Let $f:[a,\infty)\rightarrow \mathbb{R}$ be a uniformly continuous function. $\int_{a}^{\infty} f$ converges.Prove that $\lim_{x\to\infty} f(x)=0$

First of all, note that for all $n\in\mathbb{N}$ $$\lim_{x\rightarrow\infty}F_n(x)=n\left[\lim_{x\rightarrow\infty}\left(\int_a^{x+\frac{1}{n}}f(t)\mathrm{d}t- \int_a^xf(t)\mathrm{d}t\right)\right]=n\left[\int_a^{\infty}f(t)\mathrm{d}t-\int_a^{\infty}f(t)\mathrm{d}t\right]=0.$$ Now let $\varepsilon>0$ be arbitrary. By uniform continuity, there is a $\delta>0$ such that for all $t,x\in\left[a,\infty\right)$, we have $|f(t)-f(x)|<\varepsilon$ whenever $|t-x|<\delta$. Pick $N\in\mathbb{N}$ such that $\frac{1}{n}<\delta$ for all $n\ge N$. Then for all $x\in\left[a,\infty\right)$, we have $$\left|n\int_x^{x+\frac{1}{n}}f(t)\mathrm{d}t-f(x)\right|=\left|n\int_x^{x+\frac{1}{n}}f(t)-f(x)\mathrm{d}t\right|\le n\int_x^{x+\frac{1}{n}}|f(t)-f(x)|\mathrm{d}t\le\varepsilon.$$ Since $\varepsilon$ and $x$ were arbitrary, we conclude that $\lVert F_n-f\rVert\rightarrow0$ as $n\rightarrow\infty$, i.e. $F_n\rightarrow f$ uniformly.
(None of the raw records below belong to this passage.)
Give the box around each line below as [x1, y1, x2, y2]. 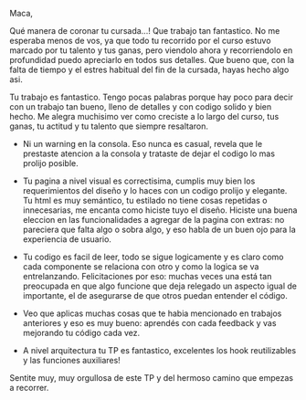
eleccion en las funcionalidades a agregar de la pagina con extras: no [22, 215, 285, 225]
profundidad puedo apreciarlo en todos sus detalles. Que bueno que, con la [9, 55, 295, 65]
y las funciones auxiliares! [22, 355, 121, 365]
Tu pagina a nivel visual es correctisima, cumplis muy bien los [22, 175, 256, 186]
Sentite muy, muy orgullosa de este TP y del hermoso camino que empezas [9, 373, 294, 383]
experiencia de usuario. [22, 234, 112, 245]
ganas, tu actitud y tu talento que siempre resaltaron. [9, 121, 208, 132]
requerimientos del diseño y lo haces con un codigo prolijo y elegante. [22, 185, 288, 195]
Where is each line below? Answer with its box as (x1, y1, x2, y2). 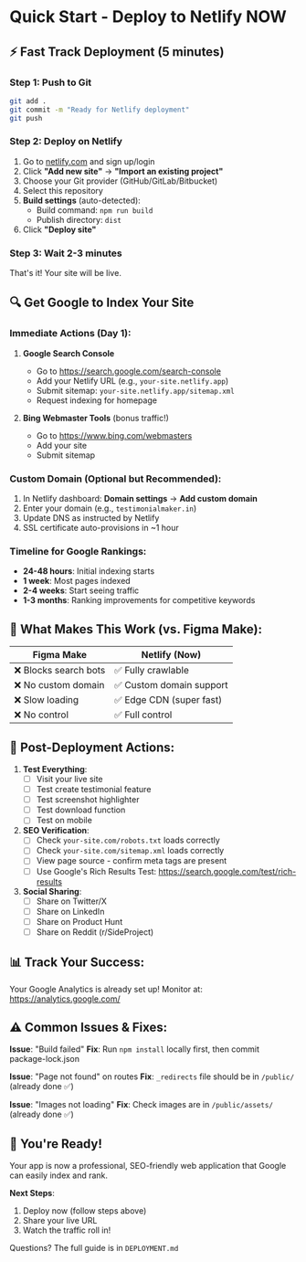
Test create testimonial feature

Thus, $$\lim_{x\rightarrow\infty}f(x)=\lim_{x\rightarrow\infty}\lim_{n\rightarrow\infty}F_n(x)=\lim_{n\rightarrow\infty}\lim_{x\rightarrow\infty}F_n(x)=0.$$

Assume that $\lim_{x \to \infty}f(x) =0$ does not hold and arrive at contradiction with the fact that the integral of $f$ is convergent.

If $\lim_{x \to \infty} f(x) = 0$ does not hold then there exists $\epsilon_0 > 0$ and a sequence $x_n \to \infty$ such that $|f(x_n)| \geqslant \epsilon_0$ for all $n$.

Assume WLOG that $f(x_n) \geqslant \epsilon_0$.

There exists by uniform continuity of $f$ a $\delta > 0$ such that $|f(t) - f(x_n)| < \epsilon_0/2$ for all $t \in [x_n - \delta,x_n + \delta].$

This implies $f(t) > \epsilon_0/2$ and

$$ \int_{x_n - \delta}^{x_n + \delta} f(t) \, dt > \epsilon_0\delta$$

This violates the Cauchy criterion for convergence of the improper integral since $x_n$ can be arbitrarily large.